Space Used (by cluster size)
File Size 3 6 9 12 15
1 3 6 9 12 15
10 12 12 18 24 15
20 21 24 27 24 30
40 42 42 45 48 45

This is referred to as "breakage", since, as you noted, it is not possible to allocate "half a cluster".

Out of curiosity, what are these files? Sequential, Indexed, etc.?

- Bob Gezelter, http://www.rlgsc.com
Jan van den Ende
Honored Contributor

Re: Block / Cluster calculations

Aaron,

First, I ASSUME those are sequential files, for indexed or RA files the following does not apply (the reason will be obvious after you read the rest).

Anytime you move a file to a disk with a different clustersize, the _allocated_ size is rounded _UP_ to the lowest multiple of the clustersize of the receiving disk, UNLESS
tou tell the system this is a special case.
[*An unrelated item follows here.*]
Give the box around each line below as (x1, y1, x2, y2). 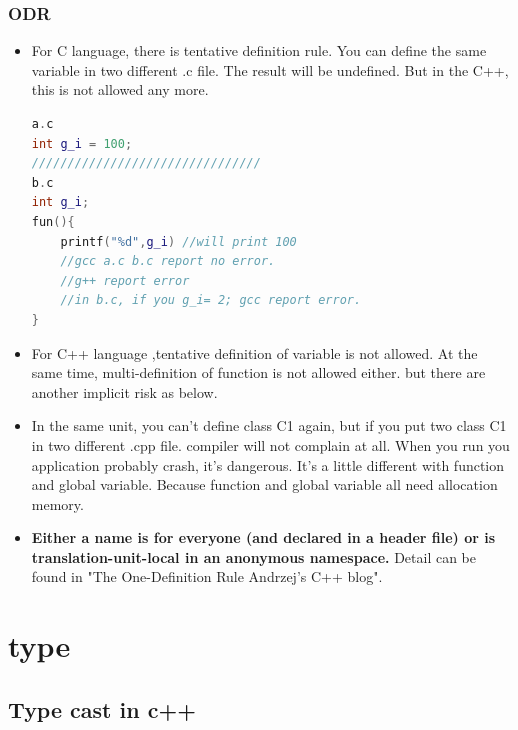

If you use BACKUP for copying, directly or via tape, then the /TRUNCATE qualifier will allocate just enough to fit the USED part of sequential files.

You did already do the copy (or was that just a test?). In that case.
$ SET FILE /TRUNC will have the same result.

hth

Proost.

Have one on me.

jpe
Don't rust yours pelled jacker to fine doll missed aches.
Garry Fruth
Trusted Contributor

Re: Block / Cluster calculations

Jan has this one. In my travels, I have seen a disk where the files were tremendously over allocated (allocated = 10+ * used). My theory is that data was migrated from one disk, to another larger, to yet another larger disk, .... With each migration, the cluster size of the destination was different, and the files got just a little bit larger each time. A "set file/truncate [*...]*.*;*" with enough privileges recovered a lot of space.
Andy Bustamante
Honored Contributor

Re: Block / Cluster calculations

Jan is correct however $ set file /truncate will give your new disk a start to being fragmented. Best bet is to init the new disk and use backup with the /truncate switch to move files to the new disk.
If you don't have time to do it right, when will you have time to do it over? Reach me at first_name + "." + last_name at sysmanager net
Aaron Lewis_1
Frequent Advisor

Re: Block / Cluster calculations

Thanks to everybody that responded. It was a backup issue, doing a copy gave me the results I was looking for. I will use the /truncate on some of my older volumes, and should gain back a lot of space.
comarow
Trusted Contributor

Re: Block / Cluster calculations

Remember, small cluster sizes mean more fragmentation. Also, your defragmenters must work harder. And, I/O is slower.
Is the space saved worth it?

Bob
Willem Grooters
Honored Contributor

Re: Block / Cluster calculations

It can be worthwhile, if you have a lot of files that are (much) smaller than the size of one diskcluster or a multiple of this, AND your diskspace is limited. Either you buy new disks - and probably another cabinet to hold them - which means yet another set of hardware to be purchased/maintained/managed. Not all sites have that ability, and space efficiency can be crucial in those cases. I don't think the avarage user will notice the difference in eaccessing the data from disk.
Willem Grooters
OpenVMS Developer & System Manager
Willem Grooters
Honored Contributor

Re: Block / Cluster calculations

BTW: fragmentation can be prevented: create files with sufficient pre-allocated size, and a fair amount of blocks for each extent - which can be changed later on. "Tuning on beforehand" is advisable, and monitoring file status conscerning updates and extents is practically mandatory, and not just on small disks. I have seen disk with high clustersize (24) hold BADLY fragmented, BIG files, due to bad sizing parameters.
A small clustersize may indeed mean a bigger indexf.sys (including bitmap) but that will be less than the win you could have. Nor do you have to calculate the number of files. Use the default unless you _know_ there will be more.Ok, you may run out of slots in indexf.sys, and rebuild the disk. This is a risk you have to calculate as well.
The bottom line is "planning": know what's going to be on that disk.
Willem Grooters
OpenVMS Developer & System Manager
Aaron Lewis_1
Frequent Advisor

Re: Block / Cluster calculations

In this case fragmentation should not be an issue. This is just an archive volume, once the files are re-located here, they will only be referenced occasionally, and then for read-only purposes.